Source records
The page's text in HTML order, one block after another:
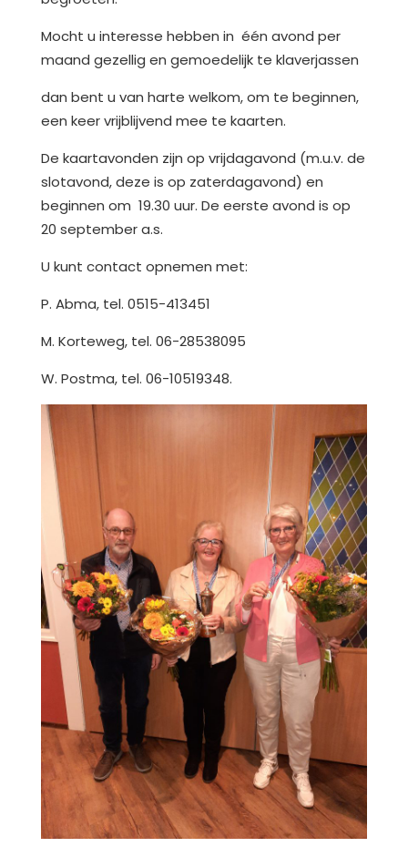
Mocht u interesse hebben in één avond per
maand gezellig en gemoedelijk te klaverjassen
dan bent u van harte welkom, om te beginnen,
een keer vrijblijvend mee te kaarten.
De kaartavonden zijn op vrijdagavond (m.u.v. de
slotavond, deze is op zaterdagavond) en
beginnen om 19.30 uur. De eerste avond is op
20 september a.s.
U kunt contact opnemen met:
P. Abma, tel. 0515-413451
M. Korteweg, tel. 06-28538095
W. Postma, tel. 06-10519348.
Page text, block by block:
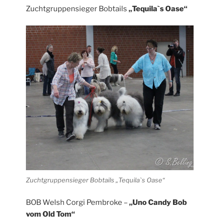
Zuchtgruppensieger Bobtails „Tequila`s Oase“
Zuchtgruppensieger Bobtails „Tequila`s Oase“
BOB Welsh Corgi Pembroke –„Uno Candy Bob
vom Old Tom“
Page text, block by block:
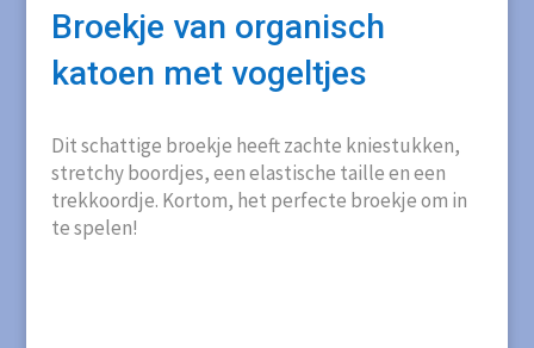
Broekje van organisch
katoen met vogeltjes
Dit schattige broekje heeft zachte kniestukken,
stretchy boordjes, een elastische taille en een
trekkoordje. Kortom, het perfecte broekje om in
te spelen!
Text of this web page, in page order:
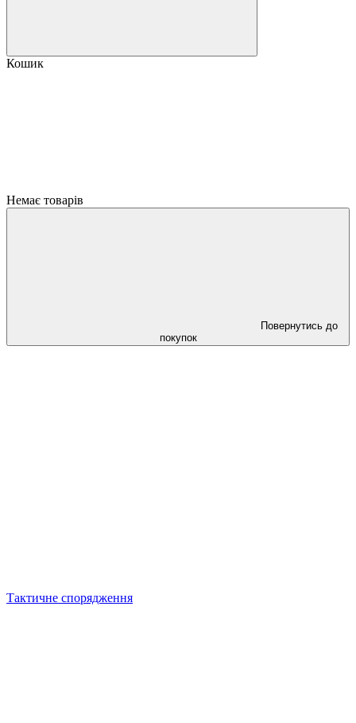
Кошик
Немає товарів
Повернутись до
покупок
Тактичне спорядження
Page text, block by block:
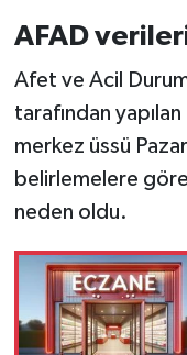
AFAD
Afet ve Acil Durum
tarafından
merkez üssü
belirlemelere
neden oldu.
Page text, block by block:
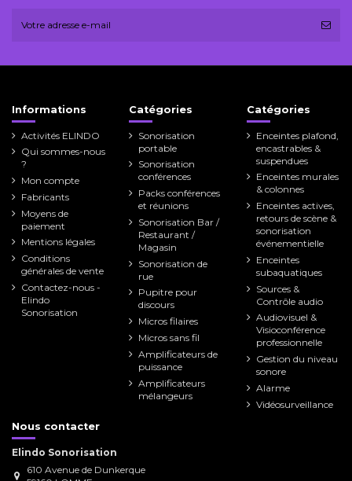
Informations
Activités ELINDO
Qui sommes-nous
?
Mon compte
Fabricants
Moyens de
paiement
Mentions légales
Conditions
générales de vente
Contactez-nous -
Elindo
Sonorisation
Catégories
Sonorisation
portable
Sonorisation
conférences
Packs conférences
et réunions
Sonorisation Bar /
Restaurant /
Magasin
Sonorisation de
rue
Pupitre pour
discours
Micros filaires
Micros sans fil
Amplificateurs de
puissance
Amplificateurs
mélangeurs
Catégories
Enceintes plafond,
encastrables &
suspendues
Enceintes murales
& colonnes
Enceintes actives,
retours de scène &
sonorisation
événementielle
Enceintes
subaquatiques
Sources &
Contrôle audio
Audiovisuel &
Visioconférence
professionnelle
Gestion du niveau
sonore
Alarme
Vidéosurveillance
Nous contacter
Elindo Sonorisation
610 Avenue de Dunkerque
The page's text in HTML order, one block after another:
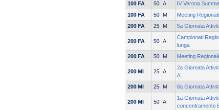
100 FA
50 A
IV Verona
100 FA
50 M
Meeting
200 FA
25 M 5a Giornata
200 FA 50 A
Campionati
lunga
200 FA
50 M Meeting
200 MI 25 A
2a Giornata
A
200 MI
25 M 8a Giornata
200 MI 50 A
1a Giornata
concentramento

DIRECTIONS FOR THIS TASK: Starting at the line with "trekkoordje. Kortom, het" in the entries above, write out every line exactly until the line with "Nous contacter" has been written. Include no pictures and nothing more.

ANSWER:
trekkoordje. Kortom, het perfecte broekje om in
te spelen!
Text of this web page, in page order:
Кошик
Немає товарів
Повернутись до
покупок
Тактичне спорядження
Page text, block by block:
AFAD
Afet ve Acil Durum
tarafından
merkez üssü
belirlemelere
neden oldu.
Page text, block by block:
Informations
Activités ELINDO
Qui sommes-nous
?
Mon compte
Fabricants
Moyens de
paiement
Mentions légales
Conditions
générales de vente
Contactez-nous -
Elindo
Sonorisation
Catégories
Sonorisation
portable
Sonorisation
conférences
Packs conférences
et réunions
Sonorisation Bar /
Restaurant /
Magasin
Sonorisation de
rue
Pupitre pour
discours
Micros filaires
Micros sans fil
Amplificateurs de
puissance
Amplificateurs
mélangeurs
Catégories
Enceintes plafond,
encastrables &
suspendues
Enceintes murales
& colonnes
Enceintes actives,
retours de scène &
sonorisation
événementielle
Enceintes
subaquatiques
Sources &
Contrôle audio
Audiovisuel &
Visioconférence
professionnelle
Gestion du niveau
sonore
Alarme
Vidéosurveillance
Nous contacter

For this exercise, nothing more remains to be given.